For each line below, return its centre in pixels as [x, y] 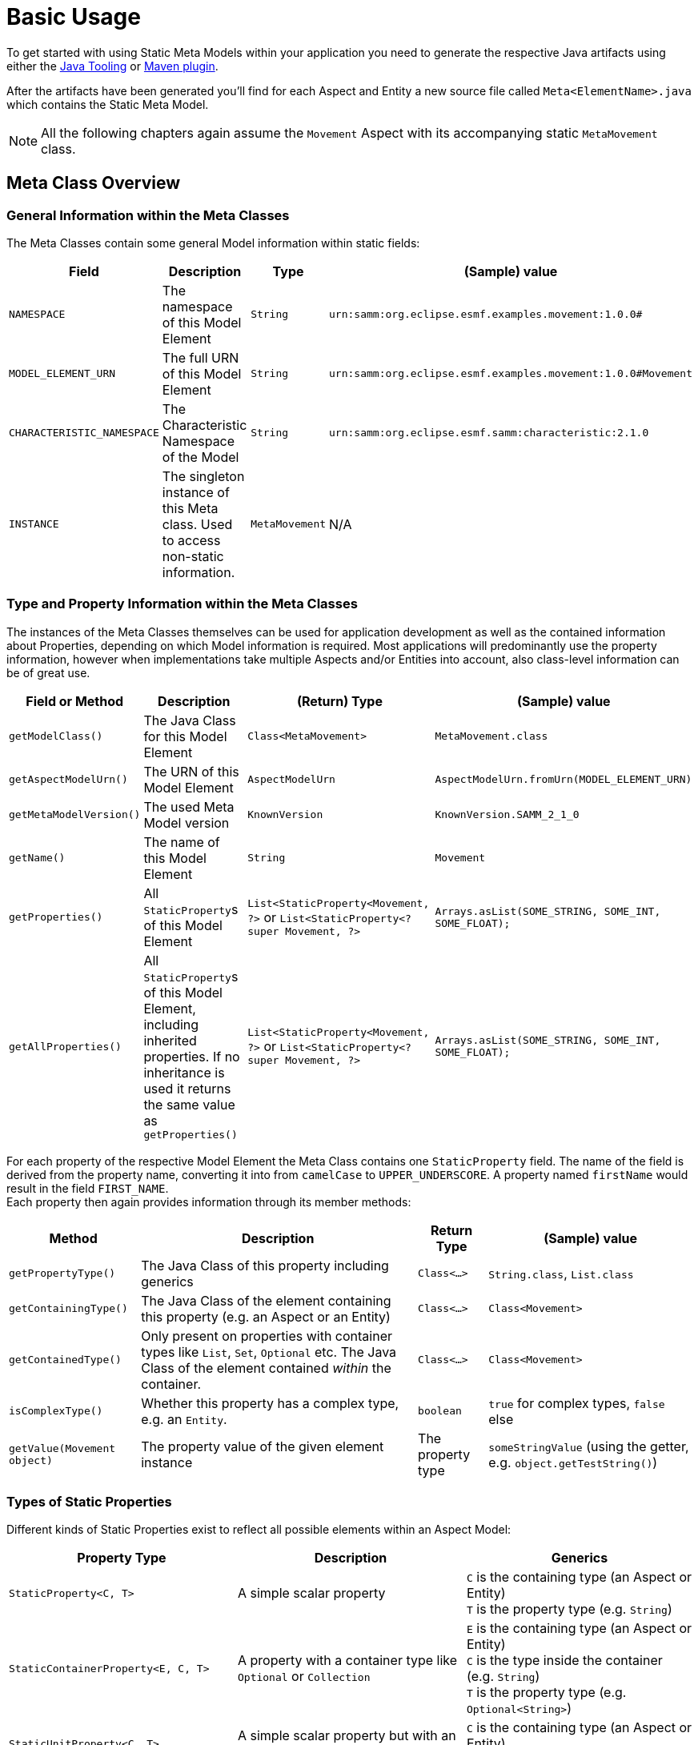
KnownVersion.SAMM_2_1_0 [507, 815]
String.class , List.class [561, 1273]
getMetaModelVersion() [75, 815]
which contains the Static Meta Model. [108, 104]
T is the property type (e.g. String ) [569, 1609]
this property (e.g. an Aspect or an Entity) [266, 1316]
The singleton [203, 476]
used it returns [187, 1088]
= = =
## Assignment
Please return each line of the listing above that contains "String".

## Answer section
String.class , List.class [561, 1273]
T is the property type (e.g. String ) [569, 1609]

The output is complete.